If pictures appear among the lines below, leave them out while you return exactly the lines from the one with "Web page text" through the one with "investment in South".
=== RECORDS FOR THIS TASK ===
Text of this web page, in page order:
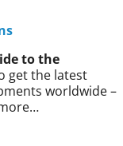
to the
get the latest
worldwide –
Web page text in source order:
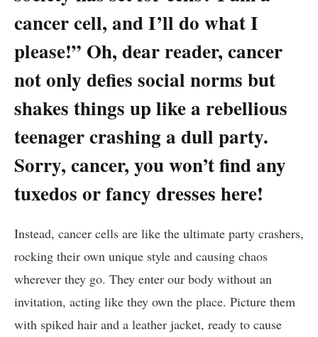
cancer cell,​ and I’ll do ‍what ‍I
please!” Oh, dear ⁢reader, cancer⁢
not⁢ only defies social norms but
‌shakes⁤ things up⁤ like a rebellious⁤
teenager crashing a ⁤dull party.
Sorry, cancer, you ​won’t⁤ find any ​
tuxedos ⁤or fancy dresses here!
Instead, cancer cells are like⁤ the ultimate party crashers,
rocking their own unique ⁢style and causing chaos
wherever they go. They ​enter our body without an
invitation, acting like they ⁤own⁢ the place. Picture⁣ them
with⁣ spiked ‌hair and a leather ​jacket, ready to ⁣cause
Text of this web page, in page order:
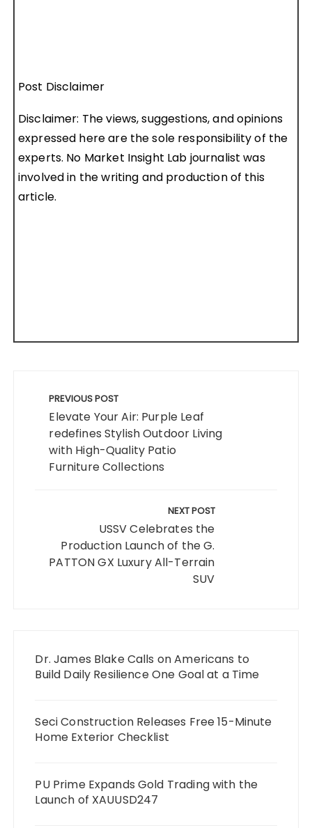
Post Disclaimer
Disclaimer: The views, suggestions, and opinions
expressed here are the sole responsibility of the
experts. No Market Insight Lab journalist was
involved in the writing and production of this
article.
navigation
PREVIOUS POST
Elevate Your Air: Purple Leaf
redefines Stylish Outdoor Living
with High-Quality Patio
Furniture Collections
NEXT POST
USSV Celebrates the
Production Launch of the G.
PATTON GX Luxury All-Terrain
SUV
Dr. James Blake Calls on Americans to
Build Daily Resilience One Goal at a Time
Seci Construction Releases Free 15-Minute
Home Exterior Checklist
PU Prime Expands Gold Trading with the
Launch of XAUUSD247
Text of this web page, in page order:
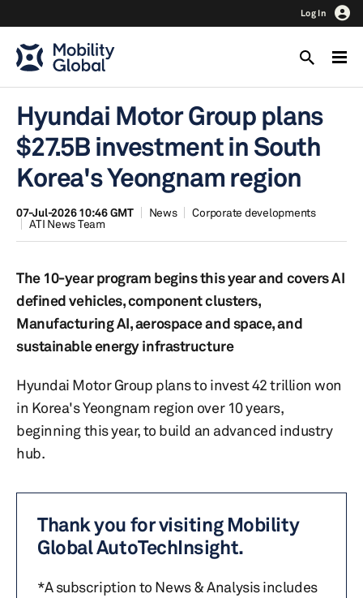
Log In
Hyundai Motor Group plans
$27.5B investment in South
Korea's Yeongnam region
07-Jul-2026 10:46 GMT News
Corporate developments
ATI News Team
The 10-year program begins this year and covers AI
defined vehicles, component clusters,
Manufacturing AI, aerospace and space, and
sustainable energy infrastructure
Hyundai Motor Group plans to invest 42 trillion won
in Korea's Yeongnam region over 10 years,
beginning this year, to build an advanced industry
hub.
Thank you for visiting Mobility
Global AutoTechInsight.
*A subscription to News & Analysis includes
===
**RESULT OF THE EXERCISE**
Web page text in source order:
cancer cell,​ and I’ll do ‍what ‍I
please!” Oh, dear ⁢reader, cancer⁢
not⁢ only defies social norms but
‌shakes⁤ things up⁤ like a rebellious⁤
teenager crashing a ⁤dull party.
Sorry, cancer, you ​won’t⁤ find any ​
tuxedos ⁤or fancy dresses here!
Instead, cancer cells are like⁤ the ultimate party crashers,
rocking their own unique ⁢style and causing chaos
wherever they go. They ​enter our body without an
invitation, acting like they ⁤own⁢ the place. Picture⁣ them
with⁣ spiked ‌hair and a leather ​jacket, ready to ⁣cause
Text of this web page, in page order:
Post Disclaimer
Disclaimer: The views, suggestions, and opinions
expressed here are the sole responsibility of the
experts. No Market Insight Lab journalist was
involved in the writing and production of this
article.
navigation
PREVIOUS POST
Elevate Your Air: Purple Leaf
redefines Stylish Outdoor Living
with High-Quality Patio
Furniture Collections
NEXT POST
USSV Celebrates the
Production Launch of the G.
PATTON GX Luxury All-Terrain
SUV
Dr. James Blake Calls on Americans to
Build Daily Resilience One Goal at a Time
Seci Construction Releases Free 15-Minute
Home Exterior Checklist
PU Prime Expands Gold Trading with the
Launch of XAUUSD247
Text of this web page, in page order:
Log In
Hyundai Motor Group plans
$27.5B investment in South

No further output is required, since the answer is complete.